Documentation

Contents
Contents
Contents
Contents

Experience Score


The experience score is a single view that shows the current and past status of all devices, users, and applications monitored by uberAgent.

The score is evaluated every full and half hour. It ranges from zero to ten. The higher the better. Scores from zero to four are highlighted in red, scores from four to seven in yellow, and scores from seven to ten in green. The experience score is currently available for uberAgent UXM.

Experience Score Dashboard

The experience score dashboard is the new entry point of the uberAgent UXM Splunk app. It calculates and visualizes experience scores for the entire estate, breaking the data down by category and component, highlighting components where potential issues are originating from.

The dashboard also provides quick access to important KPIs like logon duration, application responsiveness, or application errors.

Overall Score

On the left in the first row one can see the overall score and the trend compared to yesterday. On the right the score development over time is visualized.

Machine, User Session, and Application Scores

The overall score derives from three categories:

  • Machine score: quality indicator for machine performance and health
  • User session score: quality indicator for user session performance and health
  • Application score: quality indicator for application performance and health

The charts show a trend indicator for the last day as well as a sparkline for the last seven days.

Score Components

Each category is calculated by different components. Components differ per category.
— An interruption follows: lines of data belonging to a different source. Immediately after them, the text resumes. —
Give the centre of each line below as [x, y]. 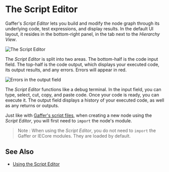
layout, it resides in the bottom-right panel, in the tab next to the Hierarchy [83, 34]
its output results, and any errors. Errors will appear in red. [66, 70]
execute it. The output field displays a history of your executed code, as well [85, 100]
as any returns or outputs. [32, 105]
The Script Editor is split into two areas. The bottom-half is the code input [82, 59]
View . [11, 39]
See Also [19, 152]
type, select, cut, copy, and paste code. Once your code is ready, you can [82, 95]
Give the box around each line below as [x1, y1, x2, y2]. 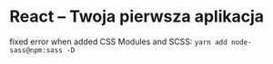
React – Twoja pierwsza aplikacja [9, 6, 265, 27]
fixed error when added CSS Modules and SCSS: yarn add [9, 36, 227, 47]
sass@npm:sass [9, 45, 64, 55]
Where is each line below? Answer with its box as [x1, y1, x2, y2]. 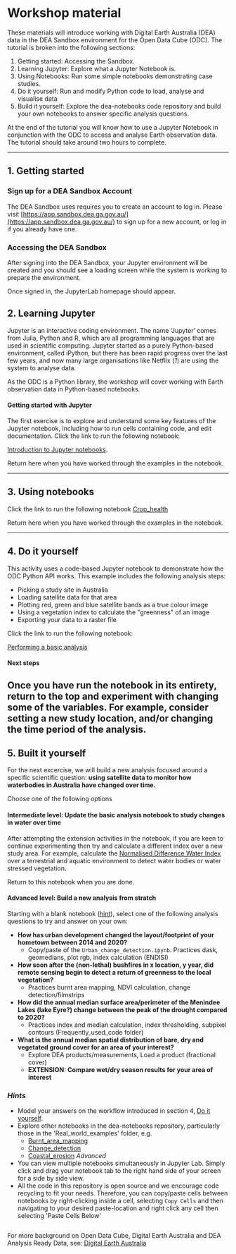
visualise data [17, 94, 58, 103]
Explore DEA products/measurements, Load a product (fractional [27, 1050, 216, 1059]
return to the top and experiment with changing [7, 690, 219, 702]
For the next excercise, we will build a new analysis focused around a [7, 766, 208, 774]
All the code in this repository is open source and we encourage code [17, 1181, 219, 1190]
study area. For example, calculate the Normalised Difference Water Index [7, 848, 221, 858]
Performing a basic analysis [7, 643, 88, 651]
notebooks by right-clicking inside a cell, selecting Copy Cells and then [17, 1197, 223, 1205]
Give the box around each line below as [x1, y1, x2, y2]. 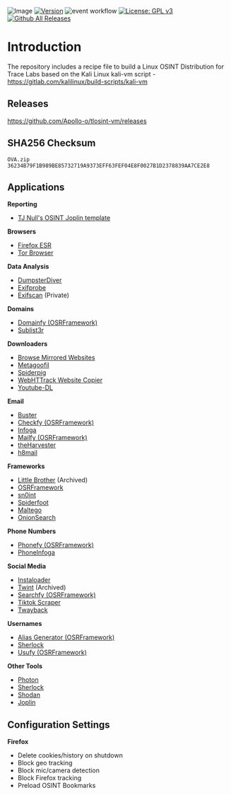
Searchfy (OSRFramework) [17, 591, 97, 599]
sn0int [17, 491, 37, 499]
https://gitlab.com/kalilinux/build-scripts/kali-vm [7, 77, 148, 86]
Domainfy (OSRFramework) [17, 318, 97, 327]
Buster [17, 411, 37, 419]
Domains [7, 305, 34, 313]
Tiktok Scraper [17, 598, 61, 607]
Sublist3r [17, 326, 45, 335]
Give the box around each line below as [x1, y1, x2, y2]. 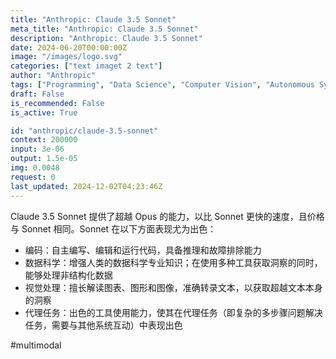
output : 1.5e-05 [10, 154, 78, 164]
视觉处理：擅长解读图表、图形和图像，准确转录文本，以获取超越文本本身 [24, 281, 323, 293]
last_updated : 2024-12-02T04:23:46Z [10, 181, 163, 191]
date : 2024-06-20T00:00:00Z [10, 42, 128, 53]
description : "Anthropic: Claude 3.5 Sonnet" [10, 33, 203, 43]
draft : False [10, 89, 65, 99]
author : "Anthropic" [10, 71, 97, 81]
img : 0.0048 [10, 163, 60, 173]
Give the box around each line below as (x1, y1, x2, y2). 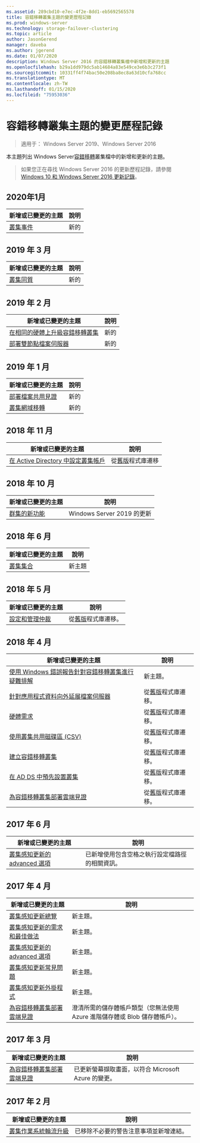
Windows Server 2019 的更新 (68, 509, 152, 517)
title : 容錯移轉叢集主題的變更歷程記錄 (6, 14, 92, 20)
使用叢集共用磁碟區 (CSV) (9, 732, 82, 741)
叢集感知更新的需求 (9, 923, 64, 931)
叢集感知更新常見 (9, 963, 58, 971)
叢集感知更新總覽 (9, 912, 58, 920)
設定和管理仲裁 (9, 615, 52, 623)
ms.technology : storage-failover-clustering (6, 25, 118, 32)
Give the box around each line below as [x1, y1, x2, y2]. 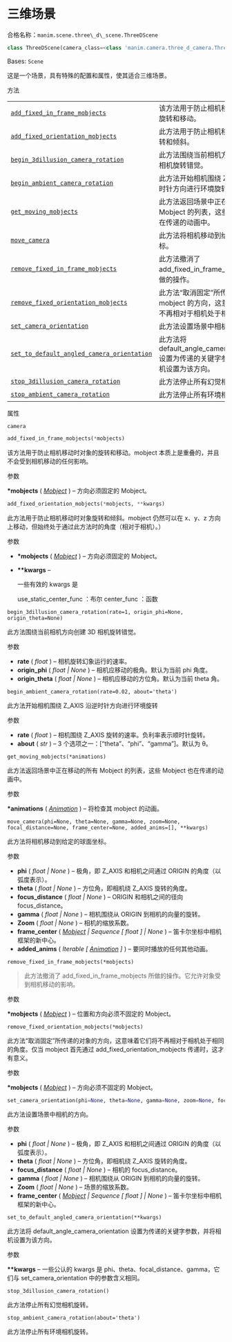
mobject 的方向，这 [158, 298, 222, 308]
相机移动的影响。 [30, 980, 79, 988]
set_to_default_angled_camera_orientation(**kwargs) [7, 1214, 162, 1221]
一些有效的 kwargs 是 [17, 580, 78, 588]
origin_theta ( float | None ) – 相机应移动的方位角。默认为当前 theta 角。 [17, 674, 223, 682]
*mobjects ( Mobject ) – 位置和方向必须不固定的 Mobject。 [7, 1009, 175, 1018]
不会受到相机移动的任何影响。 [7, 457, 92, 465]
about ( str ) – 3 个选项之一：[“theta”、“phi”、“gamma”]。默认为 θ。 [17, 739, 212, 748]
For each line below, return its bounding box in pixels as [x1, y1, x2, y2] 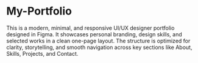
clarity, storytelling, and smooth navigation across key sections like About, [6, 44, 193, 51]
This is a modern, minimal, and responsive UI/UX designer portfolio [6, 24, 175, 31]
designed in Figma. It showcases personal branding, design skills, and [6, 30, 182, 38]
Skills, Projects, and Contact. [6, 50, 79, 57]
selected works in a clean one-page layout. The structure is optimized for [6, 37, 191, 44]
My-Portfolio [6, 4, 72, 18]
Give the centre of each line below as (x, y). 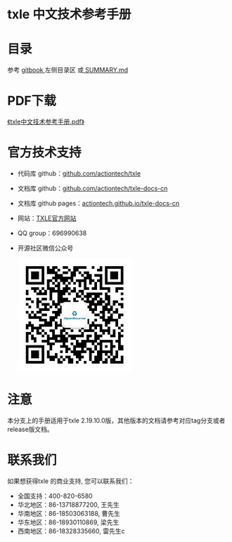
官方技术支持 (45, 153)
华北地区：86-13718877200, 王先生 (68, 504)
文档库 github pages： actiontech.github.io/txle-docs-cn (98, 203)
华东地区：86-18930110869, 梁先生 (68, 522)
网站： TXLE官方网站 (47, 218)
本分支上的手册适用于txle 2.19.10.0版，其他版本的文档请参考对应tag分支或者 (116, 420)
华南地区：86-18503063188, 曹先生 (69, 513)
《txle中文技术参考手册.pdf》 (46, 122)

For example, Stop errors is a component solely for the machine category, while the Protocol latency component is only part of the user session category. There are also common components, like CPU or RAM.
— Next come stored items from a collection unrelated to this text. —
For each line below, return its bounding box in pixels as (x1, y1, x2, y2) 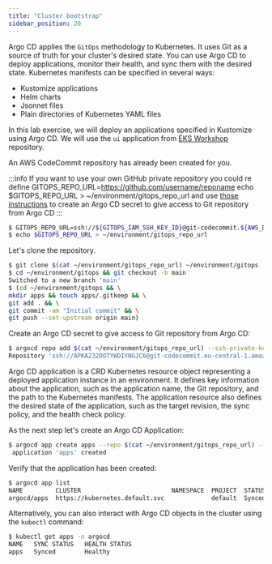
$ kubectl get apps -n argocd (8, 532, 111, 541)
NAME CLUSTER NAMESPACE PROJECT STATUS (8, 486, 266, 494)
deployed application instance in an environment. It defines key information (8, 375, 260, 385)
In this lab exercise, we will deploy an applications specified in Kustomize (8, 125, 253, 135)
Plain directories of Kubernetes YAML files (19, 109, 162, 118)
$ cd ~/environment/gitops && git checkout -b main (8, 269, 186, 277)
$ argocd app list (8, 479, 70, 487)
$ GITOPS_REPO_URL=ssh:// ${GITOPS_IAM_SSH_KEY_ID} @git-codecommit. (8, 224, 241, 232)
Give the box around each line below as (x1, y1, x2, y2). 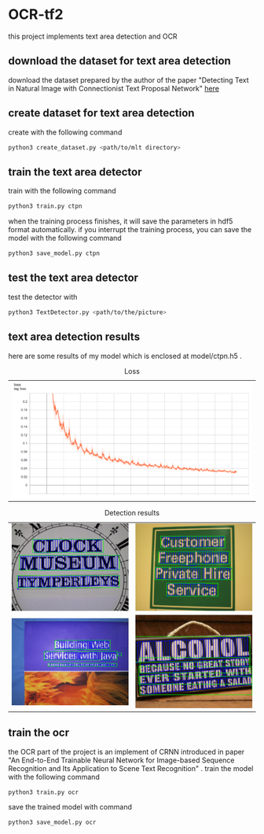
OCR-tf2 (8, 6, 64, 24)
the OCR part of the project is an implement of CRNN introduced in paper (8, 747, 245, 756)
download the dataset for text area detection (8, 54, 232, 68)
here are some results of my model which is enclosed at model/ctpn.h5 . (8, 351, 242, 360)
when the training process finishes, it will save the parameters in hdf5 (8, 216, 233, 226)
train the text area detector (8, 165, 143, 179)
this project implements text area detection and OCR (8, 31, 178, 41)
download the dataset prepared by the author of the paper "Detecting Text (8, 75, 249, 84)
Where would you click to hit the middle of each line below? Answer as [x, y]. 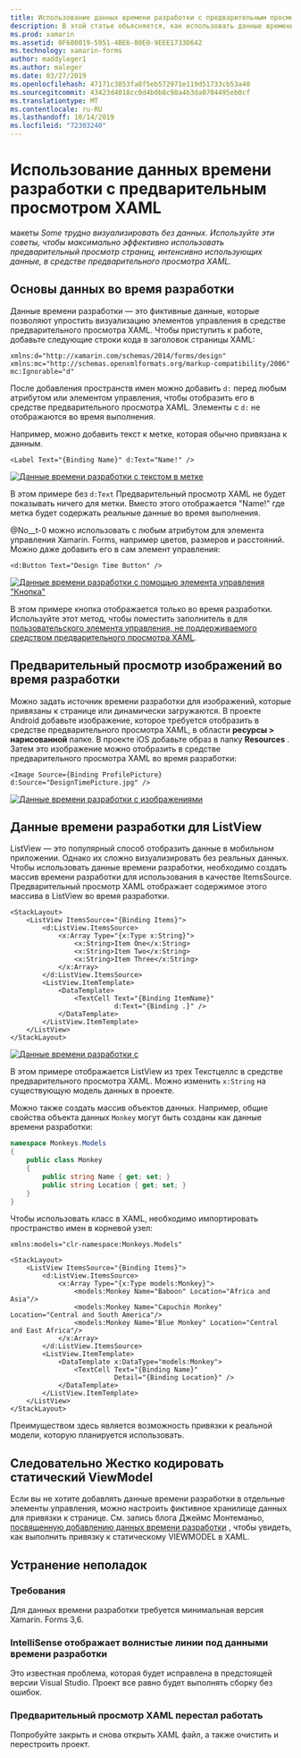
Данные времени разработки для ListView [136, 827]
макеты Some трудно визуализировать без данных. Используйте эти [142, 233]
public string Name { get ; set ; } [106, 1176]
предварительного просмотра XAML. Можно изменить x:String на [138, 1081]
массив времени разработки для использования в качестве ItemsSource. [151, 877]
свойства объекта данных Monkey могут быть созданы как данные [136, 1117]
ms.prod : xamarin [42, 34]
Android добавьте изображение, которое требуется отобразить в [135, 720]

The categories allow to see issues in an environment and the components unveil the cause or causes. In the screenshot above, the low machine score is caused by a lot of stop errors.


In that case, checking the Stop Errors (Blue Screen & Power Loss) dashboard in the Machine menu shows the problematic machines.
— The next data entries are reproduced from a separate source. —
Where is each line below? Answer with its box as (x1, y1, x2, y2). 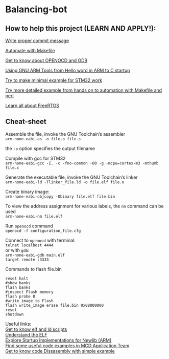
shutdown (5, 311, 24, 317)
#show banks (5, 280, 31, 285)
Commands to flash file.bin (5, 266, 62, 272)
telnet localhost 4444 (5, 242, 54, 248)
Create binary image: (5, 188, 50, 195)
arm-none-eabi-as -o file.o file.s (5, 136, 81, 141)
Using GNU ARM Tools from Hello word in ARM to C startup (5, 68, 130, 73)
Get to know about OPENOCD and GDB (5, 57, 88, 64)
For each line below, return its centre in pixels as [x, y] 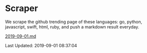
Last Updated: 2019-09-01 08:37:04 [41, 45]
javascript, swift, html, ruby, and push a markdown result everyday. [72, 26]
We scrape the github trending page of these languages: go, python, [74, 22]
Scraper [21, 8]
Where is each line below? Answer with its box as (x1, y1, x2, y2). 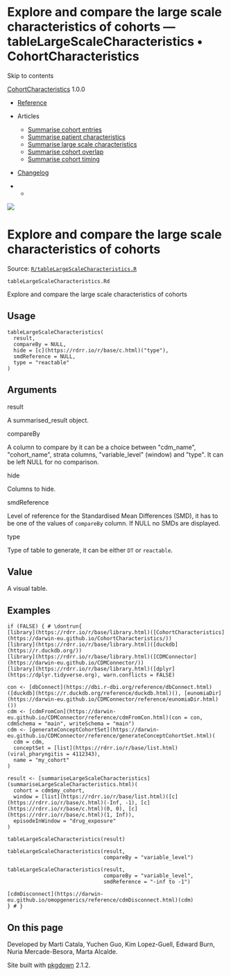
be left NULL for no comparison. (7, 457, 99, 466)
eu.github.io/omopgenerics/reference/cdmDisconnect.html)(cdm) (7, 897, 194, 904)
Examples (7, 604, 51, 616)
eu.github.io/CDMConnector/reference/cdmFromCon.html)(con (7, 714, 182, 722)
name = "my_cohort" (13, 757, 70, 764)
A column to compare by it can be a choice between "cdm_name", (7, 443, 196, 451)
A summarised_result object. (7, 416, 89, 424)
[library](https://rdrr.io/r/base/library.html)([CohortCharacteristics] (7, 629, 225, 636)

Analyzing Individual Machines, User Sessions, and Applications

The tables for individual machines, user sessions, and applications are showing the lowest 20 scores seen today. These items may need attention the most. Click on an item in the table to get a drilldown.

A new chart opens showing the components over time for that item. That allows to see when the issue or the issues started. To analyze the item in detail, click on the troubleshoot button, which redirects to a new page.

More Details

Scores might be not enough to get an overview. One may want to see real numbers, for example login times, to get a better understanding of the performance.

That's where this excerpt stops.